Ricardo Perl scite author profile

Subdivision surfaces offer great flexibility in capturing irregular topologies combined with higher order smoothness. For instance, Loop and Catmull-Clark subdivision schemes provide C 2 smoothness everywhere except at extraordinary vertices, where the generated surfaces are C 1 smooth. The combination of flexibility and smoothness leads to their frequent use in geometric modeling and makes them an ideal candidate for performing isogeometric analysis of higher order problems with irregular topologies, e.g. thin shell problems. In the neighborhood of extraordinary vertices, however, the resulting surfaces (and the functions defined on them) are non-polynomial.
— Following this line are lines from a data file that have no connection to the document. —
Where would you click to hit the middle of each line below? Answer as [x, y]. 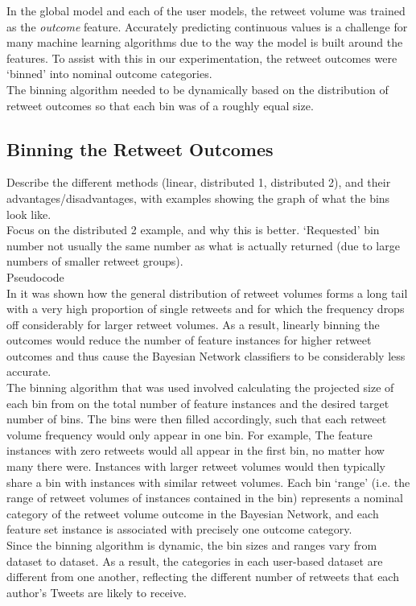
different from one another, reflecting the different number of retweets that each [203, 577]
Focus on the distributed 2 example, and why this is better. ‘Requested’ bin [193, 230]
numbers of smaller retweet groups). [95, 261]
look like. [29, 214]
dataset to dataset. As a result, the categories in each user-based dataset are [195, 561]
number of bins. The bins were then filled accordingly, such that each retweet [197, 419]
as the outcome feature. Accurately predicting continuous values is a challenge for [207, 26]
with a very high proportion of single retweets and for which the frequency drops [206, 309]

Thus numerical integration based on quadrature has to be performed carefully to preserve the expected higher order consistency. This paper presents a detailed case study of different quadrature schemes for isogeometric discretizations of partial differential equations on closed surfaces with Loop's subdivision scheme. As model problems we consider elliptic equations with the Laplace-Beltrami and the surface bi-Laplacian operator as well as the associated eigenvalue problem for the Laplace-Beltrami operator. A particular emphasis is on the robustness of the approach in the vicinity of extraordinary vertices. Based on a series of numerical experiments, different quadrature schemes are compared. Mid-edge quadrature, which can easily be implemented via a lookup table, turns out to be a preferable choice due to its robustness and efficiency.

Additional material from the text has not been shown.